A call to $f returns a function whose arity may be any of the numbers: 0, 1, …, K.

Depending on the arity of the returned function (0, 1, …, K), the last (K, K-1, K-2, …, 2, 1, 0) arguments of the function call:

$f($y1, $y2, . . . , $yN) ($z1, $z2, . . . , $zk)

are unneeded and it is logical that they would not need to be evaluated.

So, the actual arity of the result of calling $f is a guard for the arguments of a call to this function-result.

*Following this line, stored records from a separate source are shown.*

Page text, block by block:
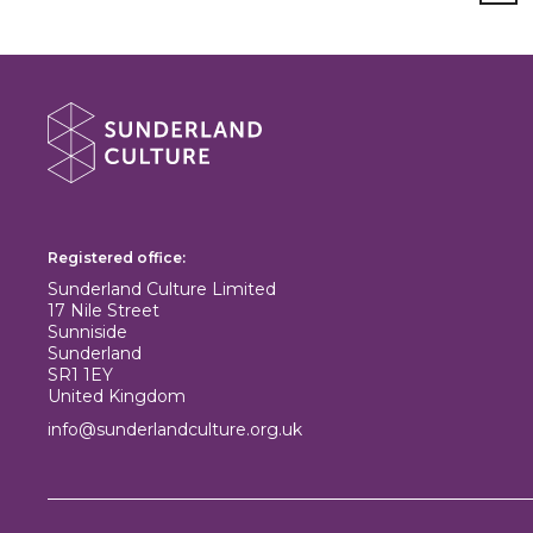
About Sunderland Culture
Registered office:
Sunderland Culture Limited
17 Nile Street
Sunniside
Sunderland
SR1 1EY
United Kingdom
info@sunderlandculture.org.uk
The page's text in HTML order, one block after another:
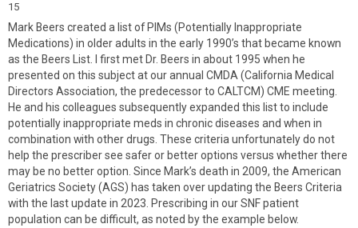
15
Mark Beers created a list of PIMs (Potentially Inappropriate
Medications) in older adults in the early 1990’s that became known
as the Beers List. I first met Dr. Beers in about 1995 when he
presented on this subject at our annual CMDA (California Medical
Directors Association, the predecessor to CALTCM) CME meeting.
He and his colleagues subsequently expanded this list to include
potentially inappropriate meds in chronic diseases and when in
combination with other drugs. These criteria unfortunately do not
help the prescriber see safer or better options versus whether there
may be no better option. Since Mark’s death in 2009, the American
Geriatrics Society (AGS) has taken over updating the Beers Criteria
with the last update in 2023. Prescribing in our SNF patient
population can be difficult, as noted by the example below.
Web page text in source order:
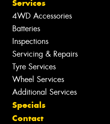
Services
4WD Accessories
Batteries
Inspections
Servicing & Repairs
Tyre Services
Wheel Services
Additional Services
Specials
Contact
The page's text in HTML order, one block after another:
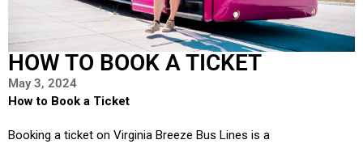
HOW TO BOOK A TICKET
May 3, 2024
How to Book a Ticket
Booking a ticket on Virginia Breeze Bus Lines is a
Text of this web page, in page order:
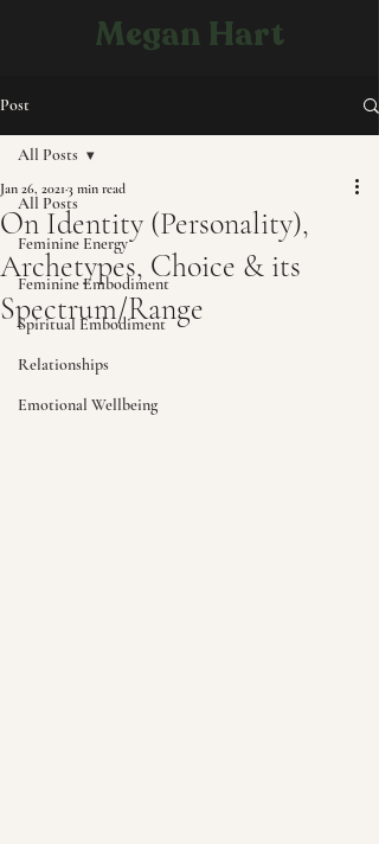
Megan Hart
Post
All Posts
Feminine Energy
Feminine Embodiment
Spiritual Embodiment
Relationships
Emotional Wellbeing
All Posts
On Identity (Personality),
Archetypes, Choice & its
Spectrum/Range
Jan 26, 2021 3 min read
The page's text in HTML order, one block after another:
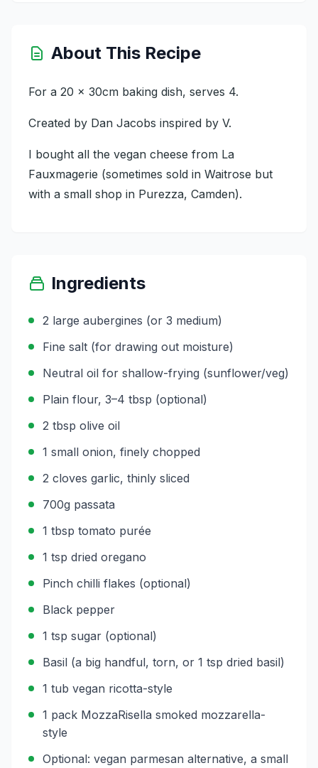
About This Recipe
For a 20 x 30cm baking dish, serves 4.
Created by Dan Jacobs inspired by V.
I bought all the vegan cheese from La
Fauxmagerie (sometimes sold in Waitrose but
with a small shop in Purezza, Camden).
Ingredients
2 large aubergines (or 3 medium)
Fine salt (for drawing out moisture)
Neutral oil for shallow-frying (sunflower/veg)
Plain flour, 3–4 tbsp (optional)
2 tbsp olive oil
1 small onion, finely chopped
2 cloves garlic, thinly sliced
700g passata
1 tbsp tomato purée
1 tsp dried oregano
Pinch chilli flakes (optional)
Black pepper
1 tsp sugar (optional)
Basil (a big handful, torn, or 1 tsp dried basil)
1 tub vegan ricotta-style
1 pack MozzaRisella smoked mozzarella-
style
Optional: vegan parmesan alternative, a small
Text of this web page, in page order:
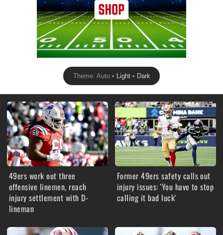
Theme: Auto • Light• Dark
49ers work out three
offensive linemen, reach
injury settlement with D-
lineman
Former 49ers safety calls out
injury issues: 'You have to stop
calling it bad luck'
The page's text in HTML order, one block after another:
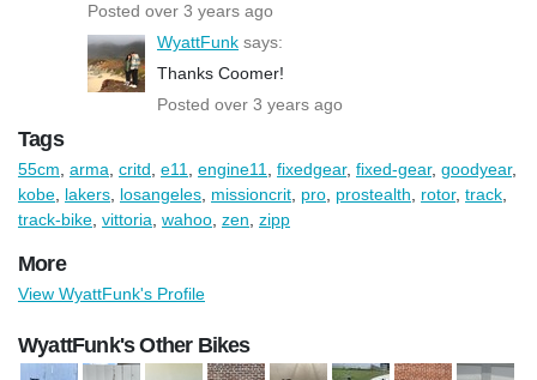
Posted over 3 years ago
WyattFunk says:
Thanks Coomer!
Posted over 3 years ago
Tags
55cm arma critd e11 engine11 fixedgear, fixed-gear, goodyear,
kobe lakers losangeles missioncrit pro prostealth rotor, track
track-bike vittoria wahoo zen zipp
More
View WyattFunk's Profile
WyattFunk's Other Bikes
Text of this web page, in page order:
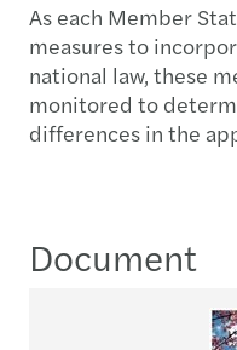
As each Member
measures to
national law, these
monitored to
differences in the
Document

Thus, one more bullet needs to be added to [2.4.5 Guarded Expressions] https://qt4cg.org/specifications/xquery-40/xpath-40.html#id-guarded-expressions), specifying an additional guard-type:

  • In an expression of the type E(A1, A2, ..., AN) any of the arguments AK is guarded by the condition actual-arity(E) ge K. This rule has the consequence that if the actual arity of E() is less than K then if any argument Am (where m >= K) is evaluated, this must not raise a dynamic error. An implementation may base on the actual arity of E() its decision for the evaluation of the arguments.

Issue #298 created #created-298

02 Jan at 15:36:58 GMT
Abstract supertype for map and array

I've been wondering whether there would be any mileage in introducing an abstract super type for map() and array(), perhaps called lookup(). This would basically treat an array as a map with integer keys.

This would allow a cleaner type signature for map:find() and any future functions such as xx:search() that work both on maps and arrays. It might simplify the description of the lookup operator "?". For functions that already exist in both the map and array namespaces, such as get(), we could introduce a unified function in the fn namespace with the cosmetic benefit of reducing the need for namespace prefixes and namespace declarations.

I'm still keen to find a better way of doing iteration, filtering, mapping, and construction of maps and arrays, and I think this might be a useful stepping stone.